Solomon: Pandemic to Close Base Oil Plants

The economic crises created by the Covid-19 pandemic will probably trigger an overdue consolidation of global base oil capacity, an official from Solomon Associates said during a webinar last week.

The Dallas-based consulting firm forecasts that the crisis will force permanent shutdowns of 2 to 5 percent of global capacity, or 760,000 to 1.9 million metric tons per year, according to Michael Achacoso, the firm’s manager of lubricants and specialties.

“We’re looking at the covid pandemic as a great accelerator” of consolidation to the base oil supply base, Achacoso said during the May 14 webinar organized by Lubes’n’Greases about the pandemic’s impact on refining and base oil operations. “We believe anywhere from 2 to 5 percent of worldwide capacity could be at risk.”

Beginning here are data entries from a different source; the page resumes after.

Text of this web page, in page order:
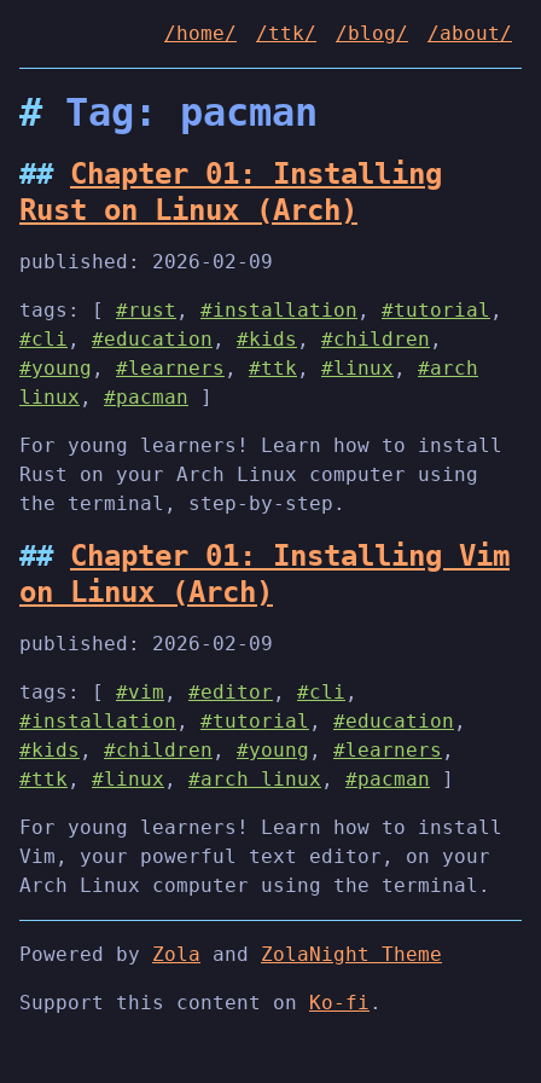
/home/ /ttk/ /blog/ /about/
Tag: pacman
Chapter 01: Installing
Rust on Linux (Arch)
published: 2026-02-09
tags: [ #rust , #installation , #tutorial ,
#cli , #education , #kids , #children ,
#young , #learners , #ttk , #linux , #arch
linux , #pacman ]
For young learners! Learn how to install
Rust on your Arch Linux computer using
the terminal, step-by-step.
Chapter 01: Installing Vim
on Linux (Arch)
published: 2026-02-09
tags: [ #vim , #editor , #cli ,
#installation , #tutorial , #education ,
#kids , #children , #young , #learners ,
#ttk , #linux , #arch linux , #pacman ]
For young learners! Learn how to install
Vim, your powerful text editor, on your
Arch Linux computer using the terminal.
Powered by Zola and ZolaNight Theme
Support this content on Ko-fi .

Global mineral base oil production capacity is roughly 37 million t/y.

The refining industry has weathered numerous serious disruptions over the past several decades, but the current one is unusually severe, said the event’s other panel member, Blake Eskew, vice president of London-based information provider IHS Markit. He estimated that the pandemic caused worldwide demand for oil products to fall by more than 20 million barrels per day, far more than the Great Recession, which caused demand to decrease 3.5 million b/d during the first quarter of 2009.

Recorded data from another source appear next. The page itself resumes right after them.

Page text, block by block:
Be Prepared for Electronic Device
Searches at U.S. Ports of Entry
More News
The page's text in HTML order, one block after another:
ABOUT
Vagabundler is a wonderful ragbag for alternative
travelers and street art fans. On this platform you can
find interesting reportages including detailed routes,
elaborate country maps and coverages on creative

“It’s absolutely unprecedented,” Eskew said of the current impact. “That’s what happens when every plane is on the ground, when every cruise ship is sitting in port, when every person who drives a car is sitting at home.”

The refining industry as a whole has responded by scaling back on operations, but Achacoso said there is significant variation in the steps taken by individual base oil producers.

“Everyone is doing different stratagies,” he said. “They are either shutting their base oil plants down, they’re either running at minimum turndown, they’re block operating or they are shutting down different units. They’re deferring [maintenance] turnarounds, they’re moving up turnarounds, they’re deferring this, deferring that.”

As a result, he said, the crisis should provide lessons about the most effective ways for operators to weather disruptions. “When the recovery finally happens, which one of these strategies would have enabled a base oil plant to ramp up to full rates and stay there reliably to take advantage of the margin rebound?”

The base oil industry has had a significant and growing surplus of production capacity for the past several years. Few plants have closed during that time, but analysts say that disruptions like the current crisis can trigger consolidation. Achacoso declined to speculate about which particular base oil plants will exit the market, but he did say that the most vulnerable facilities are those that lack diversity in their product mix, that have low utilization rates, that have high operating costs, that are coping with cash flow challenges and that are in disadvantageous locations.

Eskew predicted that the refining industry will not recover quickly, noting that IHS forecasts that global demand for oil products will remain 2 million b/d below 2019 levels by the end of 2021. He added, however, that the future of the crisis and recovery are quite cloudy because of uncertainty about how long the pandemic will last and whether it will recur; how long lockdowns will last; how much governments will act to stimulate economies; and the extent to which the crisis permanently changes behavior of consumers and businesses.

“One of the things that makes this pandemic crisis so unusual is just the many degrees of uncertainty,” he said. “There’s just so little that we know.”